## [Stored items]
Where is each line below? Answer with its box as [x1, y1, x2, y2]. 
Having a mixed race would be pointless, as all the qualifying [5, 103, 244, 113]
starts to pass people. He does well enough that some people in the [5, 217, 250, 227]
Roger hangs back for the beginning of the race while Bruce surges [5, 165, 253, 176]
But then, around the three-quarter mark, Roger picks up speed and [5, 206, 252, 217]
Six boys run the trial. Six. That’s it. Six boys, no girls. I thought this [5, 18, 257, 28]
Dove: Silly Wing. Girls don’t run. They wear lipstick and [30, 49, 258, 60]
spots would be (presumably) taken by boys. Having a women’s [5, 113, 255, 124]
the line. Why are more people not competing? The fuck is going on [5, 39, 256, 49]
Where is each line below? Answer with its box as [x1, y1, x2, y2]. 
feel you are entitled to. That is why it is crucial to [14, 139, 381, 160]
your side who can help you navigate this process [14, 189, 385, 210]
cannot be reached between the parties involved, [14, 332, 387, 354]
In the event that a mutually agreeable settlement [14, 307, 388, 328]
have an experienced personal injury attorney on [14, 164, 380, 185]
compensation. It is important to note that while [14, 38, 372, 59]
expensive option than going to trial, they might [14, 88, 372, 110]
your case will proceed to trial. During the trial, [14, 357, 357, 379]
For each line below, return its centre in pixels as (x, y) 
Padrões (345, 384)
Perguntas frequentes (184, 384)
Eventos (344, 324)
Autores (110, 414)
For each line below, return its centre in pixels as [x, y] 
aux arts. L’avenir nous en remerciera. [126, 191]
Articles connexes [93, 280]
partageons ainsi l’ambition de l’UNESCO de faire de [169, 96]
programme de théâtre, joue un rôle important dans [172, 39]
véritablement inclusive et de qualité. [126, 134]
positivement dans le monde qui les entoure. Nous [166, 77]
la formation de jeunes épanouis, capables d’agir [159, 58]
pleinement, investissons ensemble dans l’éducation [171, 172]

## [ACTION ITEM]
Return verbatim each line from the one that mentions "Eventos (344, 324)" to the end of the entries, inclusive.

## [OUTPUT FOR THIS TASK]
Eventos (344, 324)
Autores (110, 414)
For each line below, return its centre in pixels as [x, y] 
aux arts. L’avenir nous en remerciera. [126, 191]
Articles connexes [93, 280]
partageons ainsi l’ambition de l’UNESCO de faire de [169, 96]
programme de théâtre, joue un rôle important dans [172, 39]
véritablement inclusive et de qualité. [126, 134]
positivement dans le monde qui les entoure. Nous [166, 77]
la formation de jeunes épanouis, capables d’agir [159, 58]
pleinement, investissons ensemble dans l’éducation [171, 172]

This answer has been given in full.